A search for how the brain works, and where it ends and the mind begins.

It must be tough for Ackerman (Cultivating Delight, 2001, etc.) to get through the day, enraptured as she is by the buzzing synethesia of sight, sound, and smell around her all the time. Fortunately, she writes quite well about the sheer wonder of being and manages to pose a few meaningful questions about it along the way. She tackles a fairly massive subject, the brain, but she manages to break the quest down into some basic categories of inquiry. “Why We Ask ‘Why’?” and “ ‘Hello,’ He Lied” are typical chapter headings in a work divided between sections discussing evolution, the physical brain, memory, the self (“and other fictions”), emotions, language, and the world we share. As she wrangles with the subject of memory, how it’s gained, lost, and used, Ackerman folds some particularly interesting research into her narratives, especially when she gets into the area of shared or false memories and the fact that people are more likely to remember things they have talked about.
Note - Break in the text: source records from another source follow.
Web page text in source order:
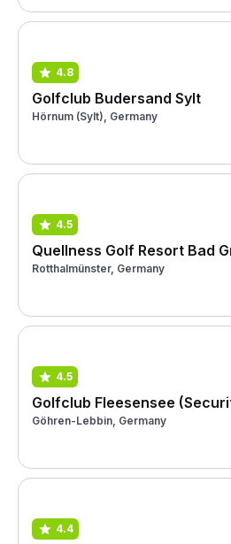
4.8
Golfclub Budersand Sylt
Hörnum (Sylt), Germany
4.5
Quellness Golf Resort Bad
Rotthalmünster, Germany
4.5
Golfclub Fleesensee
Göhren-Lebbin, Germany
4.4
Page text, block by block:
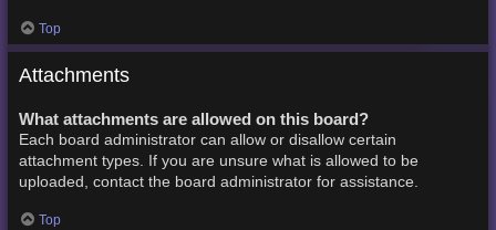
Top
Attachments
What attachments are allowed on this board?
Each board administrator can allow or disallow certain
attachment types. If you are unsure what is allowed to be
uploaded, contact the board administrator for assistance.
Top
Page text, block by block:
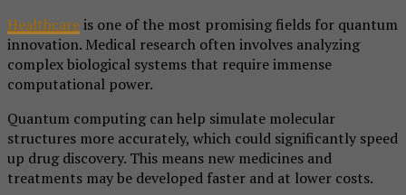
Healthcareis one of the most promising fields for quantum
innovation. Medical research often involves analyzing
complex biological systems that require immense
computational power.
Quantum computing can help simulate molecular
structures more accurately, which could significantly speed
up drug discovery. This means new medicines and
treatments may be developed faster and at lower costs.
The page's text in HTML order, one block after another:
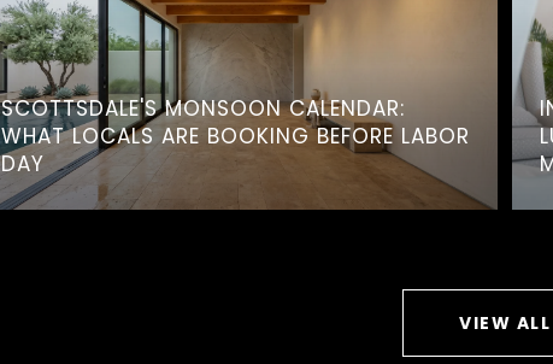
SCOTTSDALE'S MONSOON CALENDAR:
WHAT LOCALS ARE BOOKING BEFORE LABOR
DAY
VIEW ALL
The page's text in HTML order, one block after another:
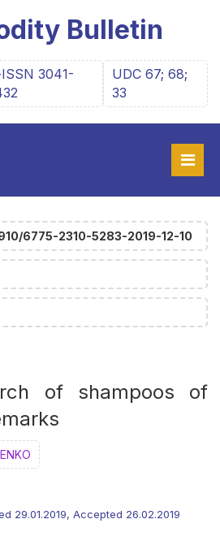
Bulletin
3041-
UDC 67; 68;
33
6775-2310-5283-2019-12-10
of shampoos of
29.01.2019, Accepted 26.02.2019
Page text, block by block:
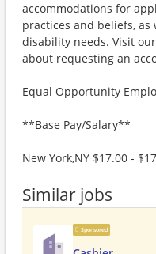
accommodations for
practices and beliefs,
disability needs. Visit
about requesting an
Equal Opportunity
**Base Pay/Salary**
New York,NY $17.00 -
Similar jobs
Sponsored
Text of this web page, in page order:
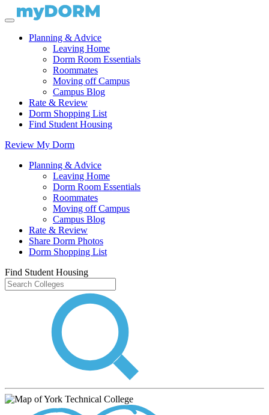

Although she comes down pretty squarely in the middle on the nature/nurture divide, the author does cite some intriguing studies about how predetermined our lives are; one looked at a group of nuns and discovered that you could pretty well predict which of them would develop Alzheimer’s later in life simply by studying their writing styles. Ackerman has a tendency to wander, dazed and marveling, through the gardens of her own reckoning, and this is at once her greatest strength and besetting weakness. Her enthusiasm is contagious, and most readers will quickly be engaged by her fascination with the brain, “that mouse-gray parliament of cells,” but occasionally her reveries can seem like extended diary entries, or plain old wheel-spinning.

A playful, rewarding jaunt through the brain’s chemical realities and emotional intangibles.